The first major problem is opening the box.  Even (or especially) when there are clearly tucked in tabs which should be un-tucked to facilitate easy opening this will never be the case.  Sellotape of evil transparency will stymie any attempts to get to stage one in the releasing of the contents of the box.

The tape used to lock up the box is not only of crystal transparency but also of a composition that melds it to the very cardboard on which it is supposed to be just stuck.  Broken nails and shattered spirits are the inevitable result of trying to peel off the tape so there is recourse to The Knife.

A new rule now makes its presence felt: how ever many pieces of tape you slice through there will always be one that you have missed that keeps the box structure secure and impenetrable.

It is at this point that one resorts to brute force to rip, rend and tear the box to pieces and one also discovers just how lethal cardboard can be as, in my case, fingers are effortlessly sliced open.  And why is it that the cuts are always in the most inconvenient places: on the right side of the nail of the index finger of the right hand.  A place where a cut makes itself noticed every few seconds!  Yet another price I pay to keep children happy!

Of course opening the box turns out to be the simple part of the dislodgement of the present – which by this point one has learned to loathe.

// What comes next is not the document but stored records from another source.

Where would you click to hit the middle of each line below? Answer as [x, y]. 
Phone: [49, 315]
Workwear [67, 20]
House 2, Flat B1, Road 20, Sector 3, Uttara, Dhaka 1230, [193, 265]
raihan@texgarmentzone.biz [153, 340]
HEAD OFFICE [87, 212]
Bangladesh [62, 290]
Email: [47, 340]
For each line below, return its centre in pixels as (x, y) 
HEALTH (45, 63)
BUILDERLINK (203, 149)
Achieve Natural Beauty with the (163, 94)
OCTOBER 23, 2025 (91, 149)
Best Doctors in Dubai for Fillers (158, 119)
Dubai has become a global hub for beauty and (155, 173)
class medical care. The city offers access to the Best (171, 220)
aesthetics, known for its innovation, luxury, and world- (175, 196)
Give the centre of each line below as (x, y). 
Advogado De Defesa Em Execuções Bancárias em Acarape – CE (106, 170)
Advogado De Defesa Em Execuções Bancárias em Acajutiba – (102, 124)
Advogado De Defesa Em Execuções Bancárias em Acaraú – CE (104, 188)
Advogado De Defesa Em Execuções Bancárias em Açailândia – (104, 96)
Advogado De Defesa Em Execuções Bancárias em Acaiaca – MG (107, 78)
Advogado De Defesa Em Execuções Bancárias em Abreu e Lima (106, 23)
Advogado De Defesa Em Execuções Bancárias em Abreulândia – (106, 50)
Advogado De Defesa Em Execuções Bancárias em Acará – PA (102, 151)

All the contents of the box are securely attached to a backing card with plastic ties and sharp-ended twists of wire.  I have always assumed that this was the revenge of under-paid Chinese workers on the soft, exploitative western capitalists buying the results of their labour.

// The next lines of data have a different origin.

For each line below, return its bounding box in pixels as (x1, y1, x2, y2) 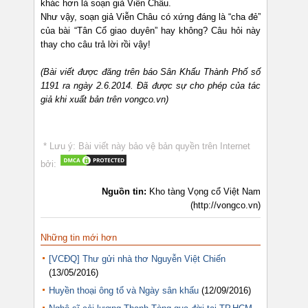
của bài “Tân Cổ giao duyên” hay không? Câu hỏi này (41, 25, 261, 36)
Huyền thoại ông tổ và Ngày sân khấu (49, 285, 199, 296)
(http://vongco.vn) (190, 200, 261, 211)
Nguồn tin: (102, 186, 149, 197)
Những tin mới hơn (41, 232, 117, 243)
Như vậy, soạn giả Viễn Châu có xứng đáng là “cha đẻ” (41, 12, 261, 23)
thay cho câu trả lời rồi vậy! (41, 39, 151, 50)
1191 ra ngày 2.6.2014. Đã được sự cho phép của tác (41, 80, 261, 91)
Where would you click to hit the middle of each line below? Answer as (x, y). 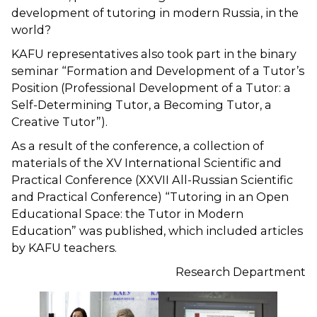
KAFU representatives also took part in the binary (154, 54)
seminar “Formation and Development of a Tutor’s (158, 71)
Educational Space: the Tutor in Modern (127, 214)
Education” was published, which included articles (157, 231)
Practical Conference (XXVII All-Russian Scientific (152, 180)
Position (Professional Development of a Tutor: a (151, 88)
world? (31, 30)
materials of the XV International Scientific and (146, 163)
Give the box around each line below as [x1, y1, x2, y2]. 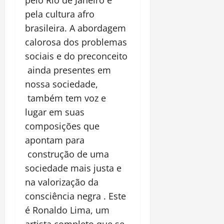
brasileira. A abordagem [25, 22, 126, 34]
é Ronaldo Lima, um [25, 204, 109, 216]
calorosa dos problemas [25, 36, 127, 48]
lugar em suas [25, 106, 84, 118]
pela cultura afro [25, 8, 94, 20]
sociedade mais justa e [25, 162, 121, 174]
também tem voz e [25, 92, 106, 104]
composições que [25, 120, 99, 132]

I sawed through the plastic and after innumerable pinprick reminders of how lethal wire can be the contents were free.

Then the full horror of “some assembly necessary” comes into play.  The instructions were only discovered much later, having slipped unnoticed onto the floor and been swept under a table, so all I had to go on was a picture on the ripped front of the box.

All things considered I did quite well and by the time I finally gave up in infuriated exasperation there was the appearance of something like the front picture – or at least what one could make of it from the fragments left after the fury of opening. 

The finer details I left to the parents who accepted my partially completed construction with eyes that gleamed with what I can only describe as naked resentment.

My job “done” I retreated to a part of the room as far away as possible from the “playing” area of kids and doting relatives – and there I stayed and, apart from a fairly long sword fight with the nephews, in relatively safely.

Roll on the time that we can give money and have done with the present thing entirely!